Under that scheme, customers pay only a “modest” upfront fee – $75,000 for entry level (one SoC tape-out per year) and $200,000 for standard level (unlimited tape-outs) – but receive the same support and maintenance services as full customers. They then negotiate licensing deals when they are close to the production phase of a new chip. This means they do not take the risk of paying for ARM technology in the early stages of the design, which they may end up not using in production. But they will be able to engage with ARM and its IP pre-commercially, and then pay just for what they end up using for full products. This should reduce the allure of open source or low cost alternatives, argues ARM, while maintaining the value of the IP once it has been adopted.

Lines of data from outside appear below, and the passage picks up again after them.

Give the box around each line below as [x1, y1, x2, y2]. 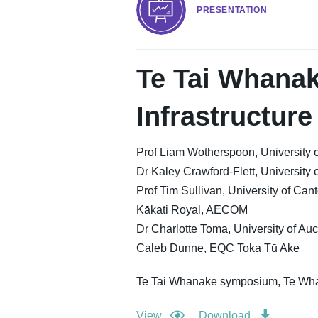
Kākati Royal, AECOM [136, 204, 248, 216]
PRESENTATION [197, 5, 268, 15]
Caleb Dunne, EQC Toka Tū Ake [136, 242, 300, 254]
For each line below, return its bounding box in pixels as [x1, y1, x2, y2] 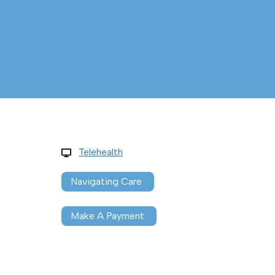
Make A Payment [71, 210, 145, 222]
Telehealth [79, 146, 123, 158]
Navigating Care [71, 176, 142, 188]
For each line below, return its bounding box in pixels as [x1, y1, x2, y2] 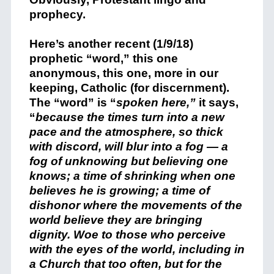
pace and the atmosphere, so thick [29, 125, 223, 138]
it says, [198, 96, 239, 109]
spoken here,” [116, 96, 199, 109]
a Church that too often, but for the [29, 257, 222, 270]
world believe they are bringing [29, 213, 202, 226]
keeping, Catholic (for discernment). [29, 81, 229, 94]
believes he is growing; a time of [29, 184, 210, 197]
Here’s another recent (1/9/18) [29, 37, 193, 50]
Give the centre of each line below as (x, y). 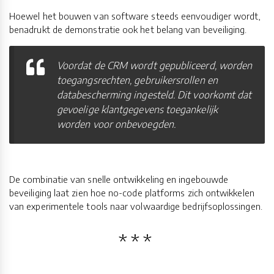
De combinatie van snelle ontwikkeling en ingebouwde (119, 179)
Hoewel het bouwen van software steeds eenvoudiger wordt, (135, 16)
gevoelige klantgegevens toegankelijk (137, 109)
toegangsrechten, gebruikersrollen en (137, 80)
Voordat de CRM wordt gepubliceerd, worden (155, 65)
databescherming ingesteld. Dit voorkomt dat (154, 94)
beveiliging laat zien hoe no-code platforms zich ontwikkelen (132, 192)
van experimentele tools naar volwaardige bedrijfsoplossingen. (136, 206)
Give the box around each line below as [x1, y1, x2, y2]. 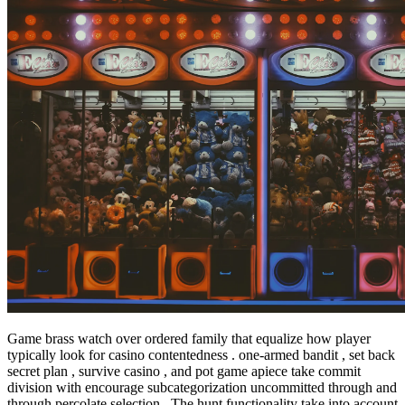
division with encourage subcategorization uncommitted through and [7, 380, 397, 396]
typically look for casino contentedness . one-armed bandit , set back [7, 347, 395, 363]
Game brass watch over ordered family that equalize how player [7, 331, 371, 347]
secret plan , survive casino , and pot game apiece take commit [7, 363, 361, 380]
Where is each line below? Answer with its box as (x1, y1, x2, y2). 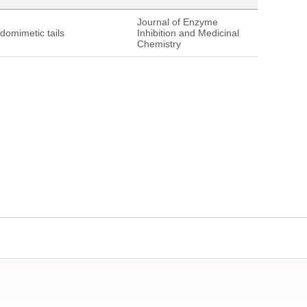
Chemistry (137, 38, 181, 49)
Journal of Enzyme (137, 16, 218, 27)
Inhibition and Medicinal (137, 27, 239, 38)
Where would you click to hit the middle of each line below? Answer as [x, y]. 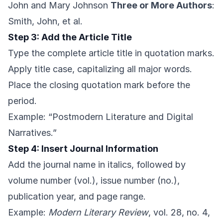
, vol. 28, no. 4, [179, 213]
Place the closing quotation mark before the [99, 85]
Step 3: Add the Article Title [70, 37]
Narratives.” [32, 133]
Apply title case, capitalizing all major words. [100, 69]
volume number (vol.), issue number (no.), [94, 181]
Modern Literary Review [98, 213]
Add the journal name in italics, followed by [97, 165]
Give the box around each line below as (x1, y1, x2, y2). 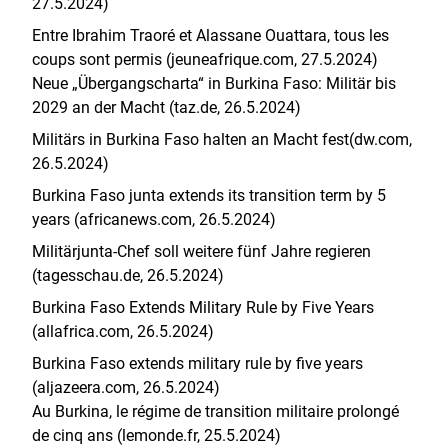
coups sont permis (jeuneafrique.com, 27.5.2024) (32, 50, 378, 69)
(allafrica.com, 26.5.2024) (32, 322, 214, 341)
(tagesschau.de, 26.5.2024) (32, 266, 224, 285)
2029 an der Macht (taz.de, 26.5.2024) (32, 98, 301, 117)
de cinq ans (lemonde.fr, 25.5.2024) (32, 426, 281, 445)
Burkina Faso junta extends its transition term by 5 (32, 186, 386, 205)
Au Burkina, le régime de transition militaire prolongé (32, 402, 399, 421)
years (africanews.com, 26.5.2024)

“By converging unlimited design access with no upfront licensing commitment, we are empowering existing partners and new market players to address new growth opportunities in IoT, machine learning, self-driving cars and 5G,” said Rene Haas, president of the intellectual property group at ARM.

Most processor cores within the Cortex-A, -R and -M families are included in the scheme, along with TrustZone and CryptoCell security IP, selected Mali graphics processors, and system IP.

This mechanism joins the standard licensing – which is likely still to be advantageous for large customers or those which are fully committed to the ARM architecture, since they will have less need to evaluate Cortex, and will be in a position to negotiate better deals over time. These customers will also have earlier access to the most advanced new ARM designs, and some licensees also have architectural partnerships, which enable them to customize the ARM cores to differentiate their designs further.

ARM also offers DesignStart, an even lower cost way to experiment with its architecture, though it comes with community support only. This is free for the Cortex-M0, M1 and M3 microcontroller cores and costs $75,000 for the Cortex-A5 processor core.

ARM told TechCon that it was also applying lessons from the open source world to its internal and partner environment, aiming to harness the best collaborative practices, without some of the risks. For instance, it has previously placed its IoT-focused Mbed OS in open source, and has now opened up the governance of that software platform to its silicon partners, allowing them to help to shape future evolution. Active partners in that program include Analog Devices, Cypress, Maxim Integrated, Nuvoton, NXP, Renesas, Realtek, Samsung, Silicon Labs and u-blox.

Also at TechCon, ARM announced yet another industry consortium focused on

autonomous vehicles, the AVCC, signing up Bosch, Continental, Denso, General Motors, Nvidia, NXP and Toyota as founding members. Initially, the group will develop a set of recommendations for a system architecture and a computing platform to promote scalable deployment of autonomous vehicles.